Ultralight electrospun foam

Electrospun fibers are often used in the form of nonwoven membrane as most setups favor this form of output. Naturally, nonwoven electrospun membrane are most often tested for various applications. With advancement in the process, researchers have come out with various means of fabricating electrospun fibrous 3D bulk structures. Entanglements between fibers form large voids and high porosity within the bulk fibrous structure or foam. This gives it an extremely low density. Apart from use as an implantable scaffold, researchers are starting to investigate its properties for use in other applications.

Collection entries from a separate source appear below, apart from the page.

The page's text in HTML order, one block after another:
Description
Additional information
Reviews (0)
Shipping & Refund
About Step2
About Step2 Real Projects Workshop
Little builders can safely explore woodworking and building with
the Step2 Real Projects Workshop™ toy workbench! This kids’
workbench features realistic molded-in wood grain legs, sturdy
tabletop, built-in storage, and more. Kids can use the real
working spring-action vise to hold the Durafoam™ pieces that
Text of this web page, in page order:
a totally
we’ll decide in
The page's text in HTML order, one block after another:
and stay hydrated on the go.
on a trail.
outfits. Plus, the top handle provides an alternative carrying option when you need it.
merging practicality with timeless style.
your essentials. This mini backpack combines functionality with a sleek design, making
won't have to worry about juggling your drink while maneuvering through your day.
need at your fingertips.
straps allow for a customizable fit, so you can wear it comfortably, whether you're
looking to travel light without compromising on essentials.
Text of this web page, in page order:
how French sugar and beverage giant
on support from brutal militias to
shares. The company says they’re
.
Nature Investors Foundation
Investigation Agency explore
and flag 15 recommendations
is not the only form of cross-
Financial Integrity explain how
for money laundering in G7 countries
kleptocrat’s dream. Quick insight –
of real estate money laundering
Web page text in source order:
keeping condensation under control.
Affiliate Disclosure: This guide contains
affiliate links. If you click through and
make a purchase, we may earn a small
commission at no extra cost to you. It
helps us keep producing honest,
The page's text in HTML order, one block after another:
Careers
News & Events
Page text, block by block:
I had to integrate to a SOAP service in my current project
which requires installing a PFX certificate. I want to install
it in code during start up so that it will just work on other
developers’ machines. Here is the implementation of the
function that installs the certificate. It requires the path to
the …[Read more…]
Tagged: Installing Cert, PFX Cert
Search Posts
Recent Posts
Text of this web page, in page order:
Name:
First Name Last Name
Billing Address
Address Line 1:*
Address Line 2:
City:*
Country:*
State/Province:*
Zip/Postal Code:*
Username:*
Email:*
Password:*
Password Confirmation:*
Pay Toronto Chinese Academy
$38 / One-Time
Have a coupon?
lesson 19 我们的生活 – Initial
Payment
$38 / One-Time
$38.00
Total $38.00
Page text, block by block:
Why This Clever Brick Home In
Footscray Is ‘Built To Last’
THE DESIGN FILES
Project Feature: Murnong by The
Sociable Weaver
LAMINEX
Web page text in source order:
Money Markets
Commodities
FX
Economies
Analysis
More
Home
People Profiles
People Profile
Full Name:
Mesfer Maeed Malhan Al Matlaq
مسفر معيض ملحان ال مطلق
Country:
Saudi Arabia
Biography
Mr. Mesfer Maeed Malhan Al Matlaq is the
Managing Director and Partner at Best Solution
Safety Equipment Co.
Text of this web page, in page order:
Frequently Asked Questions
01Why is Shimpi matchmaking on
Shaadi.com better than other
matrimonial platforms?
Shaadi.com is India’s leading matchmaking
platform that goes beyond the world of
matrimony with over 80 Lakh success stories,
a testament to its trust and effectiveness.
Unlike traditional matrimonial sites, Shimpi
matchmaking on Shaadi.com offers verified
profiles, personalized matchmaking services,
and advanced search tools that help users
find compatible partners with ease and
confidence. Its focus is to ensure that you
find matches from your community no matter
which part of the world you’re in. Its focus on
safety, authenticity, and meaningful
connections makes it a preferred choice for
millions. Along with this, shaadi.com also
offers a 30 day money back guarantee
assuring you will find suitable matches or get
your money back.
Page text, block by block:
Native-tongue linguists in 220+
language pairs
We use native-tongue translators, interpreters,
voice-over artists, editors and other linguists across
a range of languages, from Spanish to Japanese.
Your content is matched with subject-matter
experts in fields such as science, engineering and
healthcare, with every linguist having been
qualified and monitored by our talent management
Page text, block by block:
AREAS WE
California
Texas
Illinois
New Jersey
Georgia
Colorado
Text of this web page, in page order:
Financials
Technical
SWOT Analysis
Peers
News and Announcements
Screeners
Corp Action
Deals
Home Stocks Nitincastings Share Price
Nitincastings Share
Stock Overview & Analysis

A frequently investigated electrospun foam are manufactured using a process where long continuous electrospun fibers are chopped into short strand fibers followed by freeze drying to give a final bulk foam form. Chopping the fibers into shorter strands were found to be simple enough by cutting up the membrane into square pieces (1 cm x 1 cm) followed by homogenizing in a liquid media. This forms a slurry of short nanofibers suspension which can be freeze dried to a foam structure. The size of the macropores can be controlled by adjusting the freeze drying conditions. Other methods of producing freeze dried bulk fibrous structure involves using flowing water as collector [See Thin layer 3D membrane and Water Vortex]. Although these methods do not require the fibers to be chopped into shorter strands and homogenizing, they have not been sufficiently characterized in terms of its density and porosity.

3D nanofiber scaffold made out of nonwoven membrane

The ultra-low density of freeze dried foam makes it comparable to aerogel. Si et al (2014) constructed a foam made of short strand electrospun fibers. A mixture of polyacrylonitrile/benzoxazine (PAN/BA-a) electrospun fibers and SiO₂ electrospun fibers were used to made into the foam. The lowest density obtained was 0.12 mg/cm³ with porosity of 99.992%. The foam showed good thermal insulation property with prominent thermal conductivity of 0.026Wm^-1K^-1 which is close to that of air at ambient condition. Such good insulation property has been attributed to its high porosity. When the porosity reduces, the thermal conductivity increases.

As cellular foam, the electrospun fiber foam may also be used as sound absorption material. Sound absorption coefficient from electrospun PAN/BA-a and SiO₂ nanofibrous foam was found to be greater than 3M Thinsulate felt over frequency from 100-6300 Hz [Si et al 2014].

Electrospun foam was also found to be useful in water-in-oil emulsion separation. In electrospun membrane, surface water contact angle was found to increase if the material used is hydrophobic. Si et al (2014) showed that electrospun PAN/BA-a and SiO₂ nanofibrous foam demonstrated a high water contact angle and superoleophilicity. The foam readily allows oil to permeate through while water droplets were retained above. Similarly, Duan et al (2015) also showed that their electrospun methylacrylate copolymers foam was able to selectively absorb oil from water-in-oil mixture.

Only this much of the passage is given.